## DATASET CONTENT
▼
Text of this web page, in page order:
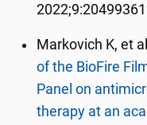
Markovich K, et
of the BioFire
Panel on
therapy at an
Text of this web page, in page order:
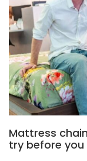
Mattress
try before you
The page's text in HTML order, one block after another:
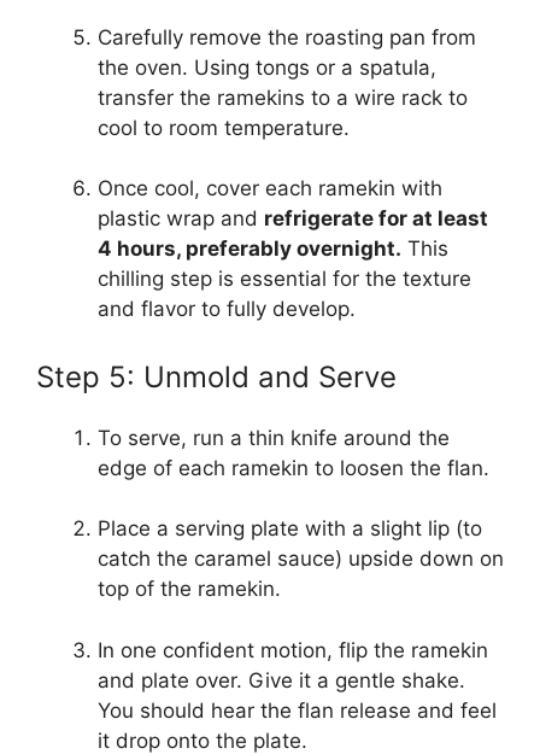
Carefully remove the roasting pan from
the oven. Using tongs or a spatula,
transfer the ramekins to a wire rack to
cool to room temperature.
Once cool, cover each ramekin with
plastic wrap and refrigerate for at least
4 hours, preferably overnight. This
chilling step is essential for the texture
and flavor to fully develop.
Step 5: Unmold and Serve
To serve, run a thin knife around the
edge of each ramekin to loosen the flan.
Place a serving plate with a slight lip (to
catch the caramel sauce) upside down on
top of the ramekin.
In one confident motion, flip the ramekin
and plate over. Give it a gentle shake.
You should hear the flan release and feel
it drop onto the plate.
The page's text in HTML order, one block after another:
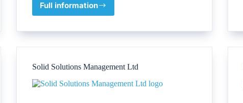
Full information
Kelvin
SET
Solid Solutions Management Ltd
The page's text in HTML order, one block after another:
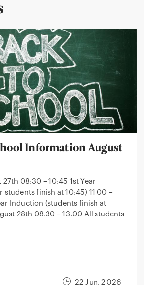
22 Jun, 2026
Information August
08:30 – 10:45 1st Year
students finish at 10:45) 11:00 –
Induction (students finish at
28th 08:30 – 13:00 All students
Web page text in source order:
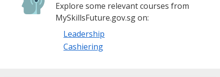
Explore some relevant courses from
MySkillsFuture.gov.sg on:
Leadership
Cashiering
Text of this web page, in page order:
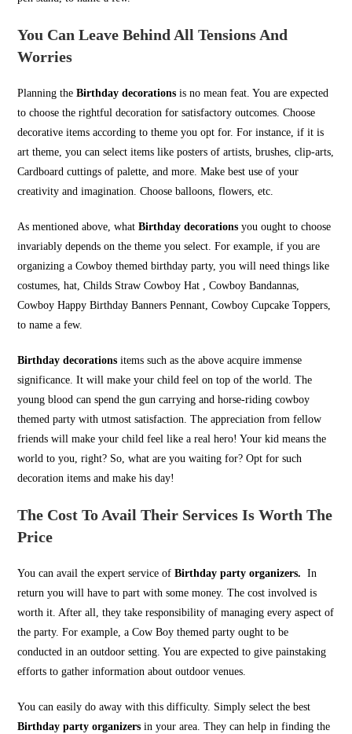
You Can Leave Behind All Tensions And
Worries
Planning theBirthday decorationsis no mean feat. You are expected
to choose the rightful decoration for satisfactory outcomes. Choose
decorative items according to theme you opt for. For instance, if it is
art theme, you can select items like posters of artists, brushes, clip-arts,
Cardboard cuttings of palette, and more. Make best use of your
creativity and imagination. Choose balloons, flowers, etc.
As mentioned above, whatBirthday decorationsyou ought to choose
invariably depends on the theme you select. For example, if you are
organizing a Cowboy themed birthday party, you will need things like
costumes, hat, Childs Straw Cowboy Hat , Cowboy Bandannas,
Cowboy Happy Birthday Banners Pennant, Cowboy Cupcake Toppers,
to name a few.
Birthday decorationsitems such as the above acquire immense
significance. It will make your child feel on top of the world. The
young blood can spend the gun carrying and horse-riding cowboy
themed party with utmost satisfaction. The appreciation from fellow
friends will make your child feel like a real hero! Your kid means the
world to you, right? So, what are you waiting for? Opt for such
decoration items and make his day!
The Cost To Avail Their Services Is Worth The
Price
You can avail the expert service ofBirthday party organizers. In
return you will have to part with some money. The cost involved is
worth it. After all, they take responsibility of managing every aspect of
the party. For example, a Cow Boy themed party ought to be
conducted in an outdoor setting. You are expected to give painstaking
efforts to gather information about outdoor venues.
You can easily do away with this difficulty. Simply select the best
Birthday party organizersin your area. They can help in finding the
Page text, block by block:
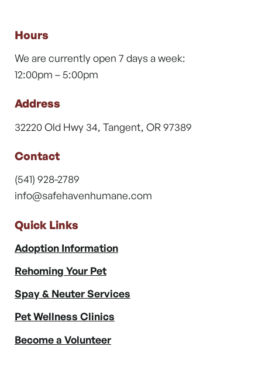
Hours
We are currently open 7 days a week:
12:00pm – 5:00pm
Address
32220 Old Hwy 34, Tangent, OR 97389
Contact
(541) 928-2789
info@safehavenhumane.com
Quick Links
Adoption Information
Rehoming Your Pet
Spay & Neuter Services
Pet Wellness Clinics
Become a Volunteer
▲
Only the lines from the start of the records above through the line containing "and flavor to fully develop." should be returned, exactly and with both ends, please; the pictures stay out.

Text of this web page, in page order:
Markovich K, et
of the BioFire
Panel on
therapy at an
Text of this web page, in page order:
Mattress
try before you
The page's text in HTML order, one block after another:
Carefully remove the roasting pan from
the oven. Using tongs or a spatula,
transfer the ramekins to a wire rack to
cool to room temperature.
Once cool, cover each ramekin with
plastic wrap and refrigerate for at least
4 hours, preferably overnight. This
chilling step is essential for the texture
and flavor to fully develop.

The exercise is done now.